Available records START

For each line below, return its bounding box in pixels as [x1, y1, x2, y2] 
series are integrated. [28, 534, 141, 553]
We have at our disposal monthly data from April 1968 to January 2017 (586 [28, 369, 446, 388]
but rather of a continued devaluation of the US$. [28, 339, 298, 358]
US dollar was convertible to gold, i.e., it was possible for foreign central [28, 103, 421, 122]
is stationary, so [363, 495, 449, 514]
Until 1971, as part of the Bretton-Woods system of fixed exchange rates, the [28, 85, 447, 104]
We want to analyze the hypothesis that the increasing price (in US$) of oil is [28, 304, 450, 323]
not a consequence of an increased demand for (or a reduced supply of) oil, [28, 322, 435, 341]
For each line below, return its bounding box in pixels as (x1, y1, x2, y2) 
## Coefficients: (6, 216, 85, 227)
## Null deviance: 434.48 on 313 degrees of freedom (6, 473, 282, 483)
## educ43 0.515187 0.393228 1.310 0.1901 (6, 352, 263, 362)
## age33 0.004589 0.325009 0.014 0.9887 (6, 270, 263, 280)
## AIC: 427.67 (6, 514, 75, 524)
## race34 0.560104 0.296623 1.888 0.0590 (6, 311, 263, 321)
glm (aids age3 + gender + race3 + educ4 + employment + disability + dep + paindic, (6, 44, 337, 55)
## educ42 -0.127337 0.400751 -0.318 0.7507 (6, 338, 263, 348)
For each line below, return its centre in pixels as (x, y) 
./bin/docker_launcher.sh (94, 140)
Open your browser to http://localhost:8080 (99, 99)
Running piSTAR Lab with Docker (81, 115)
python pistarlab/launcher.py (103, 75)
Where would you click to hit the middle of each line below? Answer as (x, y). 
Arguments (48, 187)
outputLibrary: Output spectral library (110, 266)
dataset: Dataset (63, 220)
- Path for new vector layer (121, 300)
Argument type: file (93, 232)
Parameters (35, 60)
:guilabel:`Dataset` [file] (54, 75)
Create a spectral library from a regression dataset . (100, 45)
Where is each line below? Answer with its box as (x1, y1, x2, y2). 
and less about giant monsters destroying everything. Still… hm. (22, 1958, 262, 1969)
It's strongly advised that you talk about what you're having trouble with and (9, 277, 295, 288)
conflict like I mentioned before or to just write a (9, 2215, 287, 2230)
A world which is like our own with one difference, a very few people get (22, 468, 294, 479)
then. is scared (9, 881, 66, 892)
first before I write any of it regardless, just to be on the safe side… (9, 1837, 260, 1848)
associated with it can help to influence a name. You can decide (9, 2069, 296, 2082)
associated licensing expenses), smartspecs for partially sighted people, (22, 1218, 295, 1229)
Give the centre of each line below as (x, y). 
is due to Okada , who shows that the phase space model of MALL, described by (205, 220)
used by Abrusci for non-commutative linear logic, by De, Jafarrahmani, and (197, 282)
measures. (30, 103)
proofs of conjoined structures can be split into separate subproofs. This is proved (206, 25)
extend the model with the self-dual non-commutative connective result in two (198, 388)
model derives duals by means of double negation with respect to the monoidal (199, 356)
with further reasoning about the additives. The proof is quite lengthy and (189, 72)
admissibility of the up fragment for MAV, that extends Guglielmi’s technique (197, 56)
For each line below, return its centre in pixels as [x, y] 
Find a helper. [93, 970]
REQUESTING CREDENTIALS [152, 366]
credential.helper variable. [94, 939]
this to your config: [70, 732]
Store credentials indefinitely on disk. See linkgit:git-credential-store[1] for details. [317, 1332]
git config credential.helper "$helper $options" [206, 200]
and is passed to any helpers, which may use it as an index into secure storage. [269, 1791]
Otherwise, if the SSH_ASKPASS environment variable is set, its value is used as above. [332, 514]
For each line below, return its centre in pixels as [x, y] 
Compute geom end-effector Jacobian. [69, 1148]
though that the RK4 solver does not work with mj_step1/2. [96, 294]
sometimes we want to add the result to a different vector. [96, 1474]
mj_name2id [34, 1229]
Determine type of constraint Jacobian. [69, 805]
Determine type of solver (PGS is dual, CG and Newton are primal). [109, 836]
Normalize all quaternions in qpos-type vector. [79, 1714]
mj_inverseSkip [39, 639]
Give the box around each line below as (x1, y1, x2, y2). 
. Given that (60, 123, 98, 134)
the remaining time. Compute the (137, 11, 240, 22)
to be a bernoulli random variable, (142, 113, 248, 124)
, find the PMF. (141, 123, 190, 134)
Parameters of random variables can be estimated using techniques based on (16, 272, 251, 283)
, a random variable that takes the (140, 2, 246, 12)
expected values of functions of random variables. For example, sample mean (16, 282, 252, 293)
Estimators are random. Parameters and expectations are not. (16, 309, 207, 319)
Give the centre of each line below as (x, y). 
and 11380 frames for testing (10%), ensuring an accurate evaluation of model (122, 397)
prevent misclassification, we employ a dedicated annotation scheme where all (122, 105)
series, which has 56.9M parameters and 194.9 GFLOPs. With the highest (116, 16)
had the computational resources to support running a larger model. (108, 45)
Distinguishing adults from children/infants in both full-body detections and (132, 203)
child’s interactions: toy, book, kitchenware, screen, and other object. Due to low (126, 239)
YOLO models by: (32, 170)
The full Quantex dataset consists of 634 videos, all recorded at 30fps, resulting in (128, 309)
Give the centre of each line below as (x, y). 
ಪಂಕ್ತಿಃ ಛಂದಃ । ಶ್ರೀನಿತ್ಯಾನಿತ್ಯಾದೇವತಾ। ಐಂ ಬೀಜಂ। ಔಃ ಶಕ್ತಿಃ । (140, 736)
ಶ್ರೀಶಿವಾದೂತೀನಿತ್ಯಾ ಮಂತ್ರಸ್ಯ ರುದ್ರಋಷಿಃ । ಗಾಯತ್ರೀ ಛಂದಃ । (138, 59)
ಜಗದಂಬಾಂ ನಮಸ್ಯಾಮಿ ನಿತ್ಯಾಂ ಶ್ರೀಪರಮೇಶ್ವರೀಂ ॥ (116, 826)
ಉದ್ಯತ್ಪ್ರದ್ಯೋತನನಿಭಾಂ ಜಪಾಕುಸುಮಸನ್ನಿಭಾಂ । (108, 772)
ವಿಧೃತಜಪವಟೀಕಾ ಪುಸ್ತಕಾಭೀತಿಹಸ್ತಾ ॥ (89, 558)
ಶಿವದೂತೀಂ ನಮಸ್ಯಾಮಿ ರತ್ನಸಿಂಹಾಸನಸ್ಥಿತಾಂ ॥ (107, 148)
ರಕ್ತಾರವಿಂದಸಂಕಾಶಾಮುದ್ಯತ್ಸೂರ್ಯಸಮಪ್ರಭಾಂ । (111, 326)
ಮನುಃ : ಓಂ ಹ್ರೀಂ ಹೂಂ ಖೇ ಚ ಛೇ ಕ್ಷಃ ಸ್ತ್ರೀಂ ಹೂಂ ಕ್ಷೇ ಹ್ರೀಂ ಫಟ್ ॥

Available records END

Once you reach the line with "## AIC: 427.67 (6, 514, 75, 524)" in the data above, copy it and every line after it exactly, up to and including the line with "first before I".

**Answer:**
## AIC: 427.67 (6, 514, 75, 524)
## race34 0.560104 0.296623 1.888 0.0590 (6, 311, 263, 321)
glm (aids age3 + gender + race3 + educ4 + employment + disability + dep + paindic, (6, 44, 337, 55)
## educ42 -0.127337 0.400751 -0.318 0.7507 (6, 338, 263, 348)
For each line below, return its centre in pixels as (x, y) 
./bin/docker_launcher.sh (94, 140)
Open your browser to http://localhost:8080 (99, 99)
Running piSTAR Lab with Docker (81, 115)
python pistarlab/launcher.py (103, 75)
Where would you click to hit the middle of each line below? Answer as (x, y). 
Arguments (48, 187)
outputLibrary: Output spectral library (110, 266)
dataset: Dataset (63, 220)
- Path for new vector layer (121, 300)
Argument type: file (93, 232)
Parameters (35, 60)
:guilabel:`Dataset` [file] (54, 75)
Create a spectral library from a regression dataset . (100, 45)
Where is each line below? Answer with its box as (x1, y1, x2, y2). 
and less about giant monsters destroying everything. Still… hm. (22, 1958, 262, 1969)
It's strongly advised that you talk about what you're having trouble with and (9, 277, 295, 288)
conflict like I mentioned before or to just write a (9, 2215, 287, 2230)
A world which is like our own with one difference, a very few people get (22, 468, 294, 479)
then. is scared (9, 881, 66, 892)
first before I write any of it regardless, just to be on the safe side… (9, 1837, 260, 1848)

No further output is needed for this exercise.